From the Taj Mahal to Westminster Abbey: Notes from a Gold Investor

image001I recently returned from India, a nation where an incredible 600 million people are under the age of 25. That’s nearly double the entire population of the U.S.!

What’s amazing about that figure is that, unlike the 1970s when India had no global footprint, today’s generation is increasingly gaining access to the Internet.

Social networking platforms are seeing an incredible growth trajectory in India, as one of the fastest growing markets. In fact, by 2016, the country is set to be Facebook’s largest population in the world, according to the BBC.

While Forbes India reports that there are only 137 million users in India, with the growing population and rising wealth, we expect this number to grow substantially.
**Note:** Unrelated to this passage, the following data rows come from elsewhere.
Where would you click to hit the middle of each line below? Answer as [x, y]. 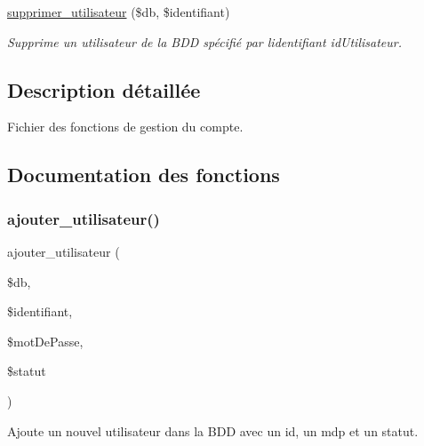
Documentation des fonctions [144, 175]
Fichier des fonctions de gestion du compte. [125, 127]
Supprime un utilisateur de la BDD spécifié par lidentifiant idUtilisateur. [204, 41]
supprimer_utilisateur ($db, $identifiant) [119, 12]
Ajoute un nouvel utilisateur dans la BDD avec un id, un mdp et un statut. [213, 430]
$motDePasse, [45, 341]
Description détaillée [104, 89]
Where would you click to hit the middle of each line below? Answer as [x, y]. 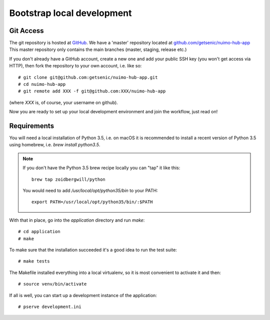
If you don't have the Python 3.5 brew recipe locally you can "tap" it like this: [101, 168]
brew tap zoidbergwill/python [69, 179]
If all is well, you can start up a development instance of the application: [83, 295]
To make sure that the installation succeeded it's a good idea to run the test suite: [93, 250]
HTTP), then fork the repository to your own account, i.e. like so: [75, 66]
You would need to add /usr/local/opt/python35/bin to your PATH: [90, 191]
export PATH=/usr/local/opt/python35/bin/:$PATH [92, 202]
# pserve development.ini [50, 307]
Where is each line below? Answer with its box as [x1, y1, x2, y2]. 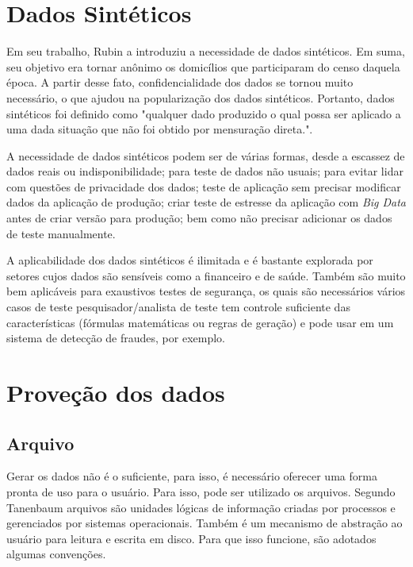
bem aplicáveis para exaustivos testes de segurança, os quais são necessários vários [6, 283, 406, 299]
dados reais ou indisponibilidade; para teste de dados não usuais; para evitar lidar [6, 163, 403, 179]
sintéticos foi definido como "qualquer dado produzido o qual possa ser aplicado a [6, 105, 401, 121]
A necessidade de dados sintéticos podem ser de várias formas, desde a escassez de [6, 147, 405, 164]
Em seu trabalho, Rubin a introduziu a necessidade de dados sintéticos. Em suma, [6, 43, 405, 60]
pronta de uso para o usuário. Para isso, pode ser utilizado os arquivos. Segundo [6, 483, 396, 499]
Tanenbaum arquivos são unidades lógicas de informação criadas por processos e [6, 499, 396, 515]
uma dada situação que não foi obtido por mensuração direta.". [6, 121, 313, 137]
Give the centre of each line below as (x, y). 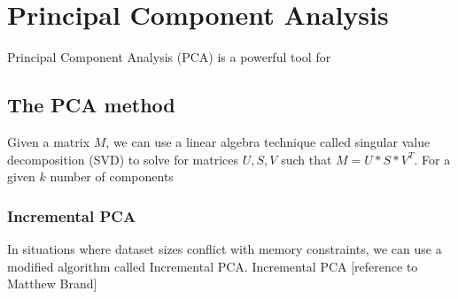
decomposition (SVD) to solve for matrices (123, 159)
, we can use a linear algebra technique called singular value (268, 141)
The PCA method (91, 105)
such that (307, 159)
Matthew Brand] (52, 284)
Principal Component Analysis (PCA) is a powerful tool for (169, 57)
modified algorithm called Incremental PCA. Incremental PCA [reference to (213, 266)
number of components (112, 176)
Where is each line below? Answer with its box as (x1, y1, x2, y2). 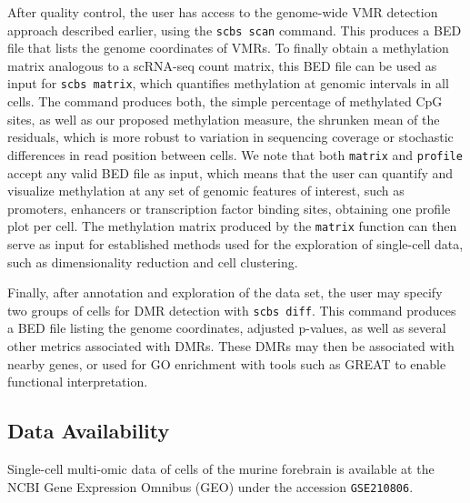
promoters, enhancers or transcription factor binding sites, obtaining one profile (7, 198, 451, 217)
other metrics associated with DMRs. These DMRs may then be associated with (7, 337, 455, 355)
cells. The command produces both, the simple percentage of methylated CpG (7, 92, 443, 111)
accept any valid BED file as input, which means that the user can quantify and (7, 163, 454, 182)
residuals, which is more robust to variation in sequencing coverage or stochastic (7, 127, 454, 146)
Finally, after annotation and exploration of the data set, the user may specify (7, 283, 443, 302)
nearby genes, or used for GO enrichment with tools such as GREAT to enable (7, 354, 446, 373)
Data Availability (7, 417, 170, 445)
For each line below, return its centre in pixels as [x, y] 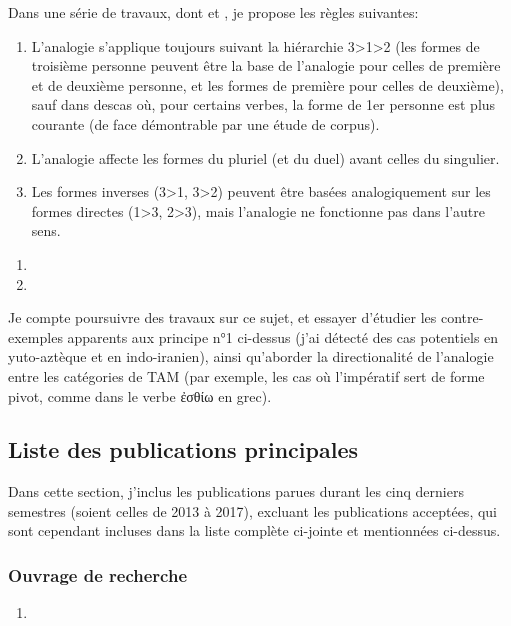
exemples [35, 336]
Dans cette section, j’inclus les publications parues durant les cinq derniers [236, 491]
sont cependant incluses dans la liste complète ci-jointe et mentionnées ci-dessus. [254, 530]
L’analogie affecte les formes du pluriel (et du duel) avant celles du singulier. [265, 157]
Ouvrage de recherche [98, 575]
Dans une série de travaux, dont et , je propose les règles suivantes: [213, 12]
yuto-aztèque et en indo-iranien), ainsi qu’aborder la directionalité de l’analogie [251, 356]
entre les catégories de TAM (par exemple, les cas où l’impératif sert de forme [246, 375]
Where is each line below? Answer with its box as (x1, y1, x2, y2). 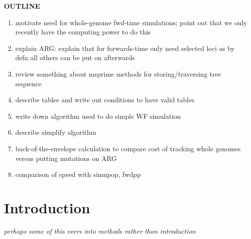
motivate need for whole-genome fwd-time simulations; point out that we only (15, 17, 247, 27)
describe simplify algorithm (15, 127, 97, 137)
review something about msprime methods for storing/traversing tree (15, 68, 221, 79)
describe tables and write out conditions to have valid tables (15, 95, 195, 105)
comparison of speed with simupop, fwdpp (15, 169, 141, 179)
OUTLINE (4, 1, 40, 11)
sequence (15, 78, 42, 88)
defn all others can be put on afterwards (15, 52, 135, 63)
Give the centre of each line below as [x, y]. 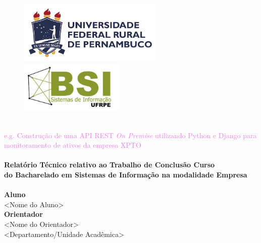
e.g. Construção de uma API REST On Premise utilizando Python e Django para [130, 135]
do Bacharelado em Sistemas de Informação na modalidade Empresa [126, 175]
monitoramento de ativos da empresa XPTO [73, 145]
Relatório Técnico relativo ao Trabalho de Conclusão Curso [110, 165]
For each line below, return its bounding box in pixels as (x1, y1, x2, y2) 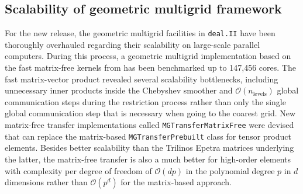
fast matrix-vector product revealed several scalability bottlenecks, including (5, 72, 278, 85)
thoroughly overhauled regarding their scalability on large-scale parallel (5, 38, 260, 50)
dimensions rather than (5, 176, 88, 188)
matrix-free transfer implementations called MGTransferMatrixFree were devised (5, 119, 294, 131)
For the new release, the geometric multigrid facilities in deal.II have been (5, 27, 276, 39)
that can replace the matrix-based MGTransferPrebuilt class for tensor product (5, 130, 291, 142)
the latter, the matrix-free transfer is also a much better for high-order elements (5, 153, 291, 165)
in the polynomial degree (185, 164, 275, 176)

I believe this connectivity changes the growth pattern for commodities. Like I told Kitco’s Daniela Cambone at the Metals & Minerals Investment Conference in San Francisco, this population carries on its love of gold. Mineweb reports that about 1 million couples will marry this wedding season, with around 33,000 weddings taking place on November 19 alone.

Gold traditionally accompanies these events, and a typical gift is “a pendant, earrings or a ring, weighing 5-10 grams depending on financial circumstances. Parents of the bride generally give heavier items like a necklace or bangles weighing 50 grams or more,” according to Mineweb.

Still, to help manage expectations, investors should anticipate a short-term headwind for the precious metal as India’s GDP per capita has stalled. The World Bank estimated India to grow 6.1 percent this year, but lowered its forecast to 4.7 percent due to a slowdown in manufacturing and investment.

The long-term picture looks positive though. While India grew at 4.8 percent in the third quarter, the finance ministry is confident the country can return to its “high-growth plan.” It projects the economy to pick up, accelerating to around 6 percent in the next fiscal year and about 8 percent in another two years, says The Wall Street Journal.

India’s growing GDP is very important to gold’s rise, especially when it comes to the Love Trade, where about 50 percent of the world’s population buys gold out of love. The math shows that an increasing GDP per capita in this part of the world has historically been linked to the rising price of gold.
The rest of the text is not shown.